ASSIGNMENT: Show the lines of the material that contain the word "conditions".

DATA SHOWN:
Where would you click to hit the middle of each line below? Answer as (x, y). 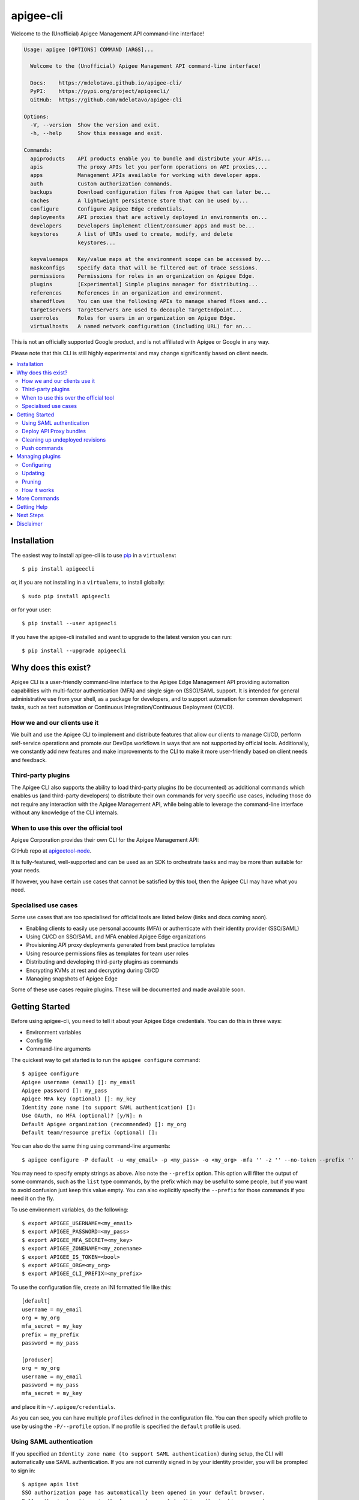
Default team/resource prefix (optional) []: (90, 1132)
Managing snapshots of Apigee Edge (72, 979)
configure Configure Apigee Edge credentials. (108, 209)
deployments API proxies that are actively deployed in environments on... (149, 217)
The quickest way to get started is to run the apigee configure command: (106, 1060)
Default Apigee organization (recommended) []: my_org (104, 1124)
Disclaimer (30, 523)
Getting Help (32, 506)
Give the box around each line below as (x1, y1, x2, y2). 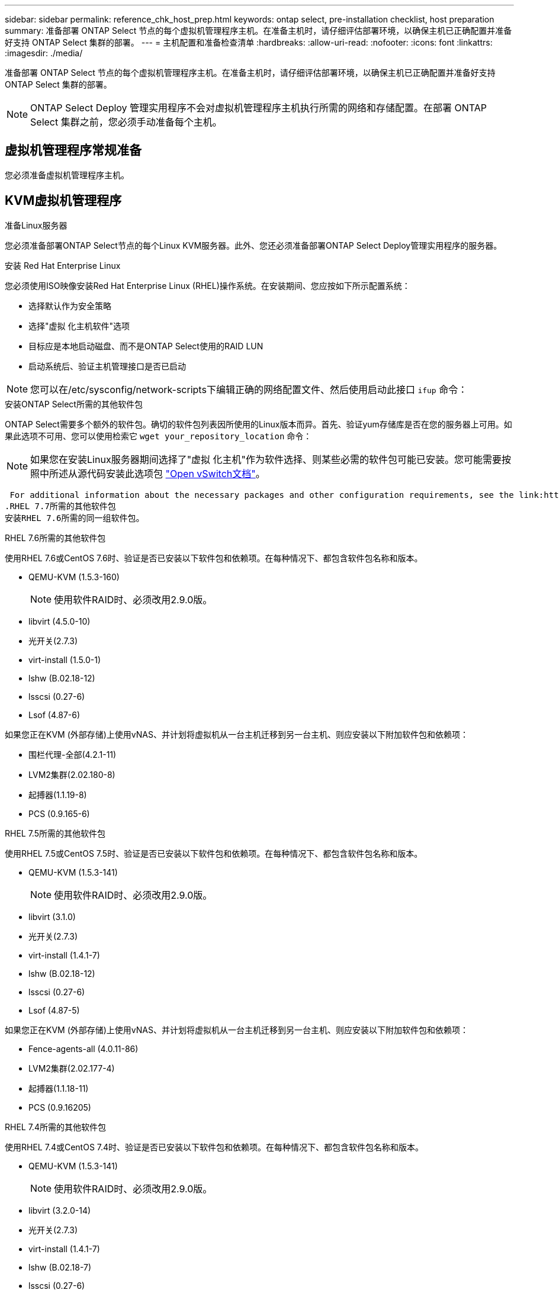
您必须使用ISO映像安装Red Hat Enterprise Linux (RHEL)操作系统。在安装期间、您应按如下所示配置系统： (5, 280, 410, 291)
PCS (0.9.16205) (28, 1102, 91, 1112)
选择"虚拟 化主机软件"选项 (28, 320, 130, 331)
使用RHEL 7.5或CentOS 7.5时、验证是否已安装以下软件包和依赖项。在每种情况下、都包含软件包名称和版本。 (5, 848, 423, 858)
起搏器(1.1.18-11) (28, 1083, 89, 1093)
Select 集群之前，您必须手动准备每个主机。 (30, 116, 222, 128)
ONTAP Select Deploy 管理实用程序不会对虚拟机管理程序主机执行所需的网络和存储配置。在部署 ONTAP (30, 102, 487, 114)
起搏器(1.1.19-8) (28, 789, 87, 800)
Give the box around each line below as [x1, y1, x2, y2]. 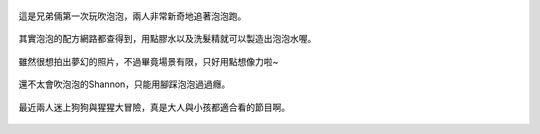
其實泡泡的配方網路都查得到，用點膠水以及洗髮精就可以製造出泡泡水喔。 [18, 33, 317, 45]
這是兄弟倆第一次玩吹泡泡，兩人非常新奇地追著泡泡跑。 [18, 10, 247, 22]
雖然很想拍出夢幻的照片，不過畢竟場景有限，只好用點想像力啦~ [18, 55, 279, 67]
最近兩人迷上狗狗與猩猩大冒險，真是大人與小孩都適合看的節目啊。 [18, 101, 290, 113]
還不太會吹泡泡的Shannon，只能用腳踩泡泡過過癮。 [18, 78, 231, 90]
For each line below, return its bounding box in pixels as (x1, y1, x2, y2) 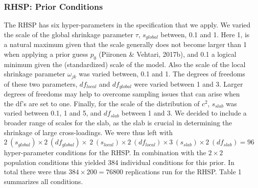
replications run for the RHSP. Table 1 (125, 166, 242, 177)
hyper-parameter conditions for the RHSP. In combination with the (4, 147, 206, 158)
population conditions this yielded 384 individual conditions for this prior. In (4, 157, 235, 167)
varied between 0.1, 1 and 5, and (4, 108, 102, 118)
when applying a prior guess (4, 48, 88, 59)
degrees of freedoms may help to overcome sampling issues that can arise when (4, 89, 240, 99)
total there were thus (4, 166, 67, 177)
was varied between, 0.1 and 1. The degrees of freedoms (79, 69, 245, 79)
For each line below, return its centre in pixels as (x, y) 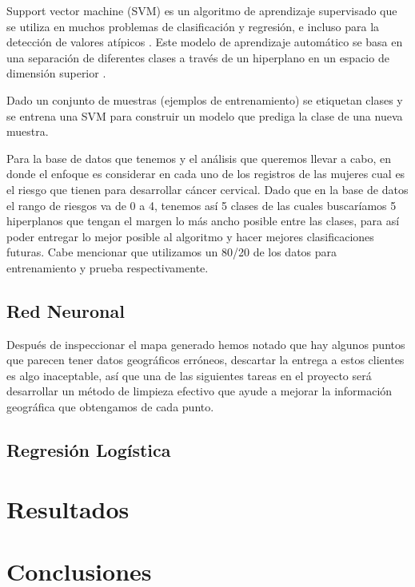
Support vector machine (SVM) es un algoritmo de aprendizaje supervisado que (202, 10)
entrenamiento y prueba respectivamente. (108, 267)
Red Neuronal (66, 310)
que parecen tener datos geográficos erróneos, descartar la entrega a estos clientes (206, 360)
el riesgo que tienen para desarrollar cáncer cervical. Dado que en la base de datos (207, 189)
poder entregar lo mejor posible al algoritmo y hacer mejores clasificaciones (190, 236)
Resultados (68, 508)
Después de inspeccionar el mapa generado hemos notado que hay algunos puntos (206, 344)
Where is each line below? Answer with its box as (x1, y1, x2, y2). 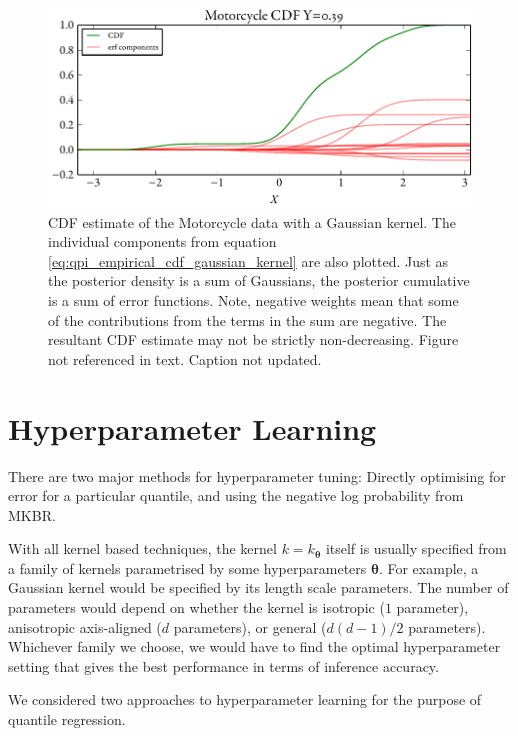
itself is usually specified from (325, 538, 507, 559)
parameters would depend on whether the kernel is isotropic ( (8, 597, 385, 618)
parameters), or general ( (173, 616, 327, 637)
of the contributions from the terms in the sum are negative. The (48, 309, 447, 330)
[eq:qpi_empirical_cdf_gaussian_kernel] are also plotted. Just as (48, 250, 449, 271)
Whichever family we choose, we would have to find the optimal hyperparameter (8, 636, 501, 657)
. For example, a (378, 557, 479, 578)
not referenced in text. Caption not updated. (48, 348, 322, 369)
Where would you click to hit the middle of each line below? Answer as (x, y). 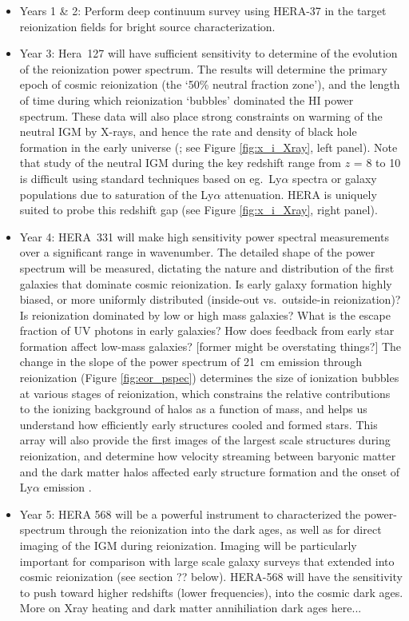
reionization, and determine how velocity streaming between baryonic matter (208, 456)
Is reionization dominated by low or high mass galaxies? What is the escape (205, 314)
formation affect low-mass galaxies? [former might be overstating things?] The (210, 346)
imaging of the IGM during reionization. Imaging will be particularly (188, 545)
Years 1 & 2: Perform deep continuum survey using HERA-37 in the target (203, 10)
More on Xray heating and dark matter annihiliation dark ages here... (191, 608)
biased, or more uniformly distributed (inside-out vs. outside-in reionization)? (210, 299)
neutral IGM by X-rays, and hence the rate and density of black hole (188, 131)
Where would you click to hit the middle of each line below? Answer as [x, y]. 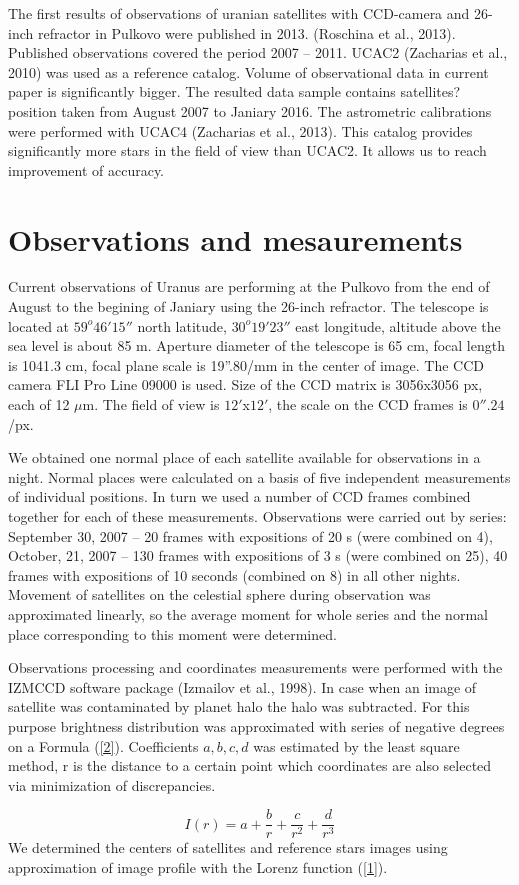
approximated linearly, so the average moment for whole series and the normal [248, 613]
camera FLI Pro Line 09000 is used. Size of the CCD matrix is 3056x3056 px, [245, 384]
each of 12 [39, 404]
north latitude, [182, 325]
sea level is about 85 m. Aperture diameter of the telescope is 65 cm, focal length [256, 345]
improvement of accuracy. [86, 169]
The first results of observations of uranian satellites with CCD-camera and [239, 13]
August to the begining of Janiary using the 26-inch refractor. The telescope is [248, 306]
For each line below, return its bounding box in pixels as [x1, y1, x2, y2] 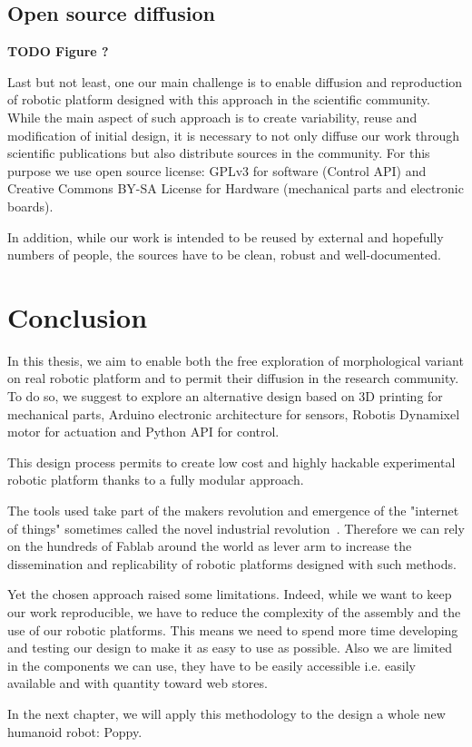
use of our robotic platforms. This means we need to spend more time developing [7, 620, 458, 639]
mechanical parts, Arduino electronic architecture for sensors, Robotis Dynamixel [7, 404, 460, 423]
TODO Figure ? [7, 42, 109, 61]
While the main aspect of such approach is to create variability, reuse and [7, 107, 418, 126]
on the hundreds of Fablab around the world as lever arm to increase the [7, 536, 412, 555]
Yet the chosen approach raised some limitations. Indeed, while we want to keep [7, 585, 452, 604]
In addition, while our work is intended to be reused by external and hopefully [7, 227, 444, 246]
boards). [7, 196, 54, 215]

RESPONSE AREA:
hyper-parameter conditions for the RHSP. In combination with the (4, 147, 206, 158)
population conditions this yielded 384 individual conditions for this prior. In (4, 157, 235, 167)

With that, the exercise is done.